The entries below need to be transcribed exactly, without their images.

[Records excerpted from a collection]
=====

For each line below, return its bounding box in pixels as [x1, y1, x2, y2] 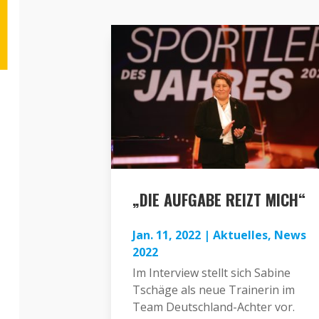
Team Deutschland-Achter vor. [132, 298, 295, 315]
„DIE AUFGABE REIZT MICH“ [132, 187, 305, 211]
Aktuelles [212, 226, 268, 243]
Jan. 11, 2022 [132, 226, 201, 243]
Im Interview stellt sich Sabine [132, 264, 291, 281]
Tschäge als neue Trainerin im [132, 281, 295, 298]

=====

-- RESULT FOR THIS TASK --
For each line below, return its bounding box in pixels as [x1, y1, x2, y2] 
Team Deutschland-Achter vor. [132, 298, 295, 315]
„DIE AUFGABE REIZT MICH“ [132, 187, 305, 211]
Aktuelles [212, 226, 268, 243]
Jan. 11, 2022 [132, 226, 201, 243]
Im Interview stellt sich Sabine [132, 264, 291, 281]
Tschäge als neue Trainerin im [132, 281, 295, 298]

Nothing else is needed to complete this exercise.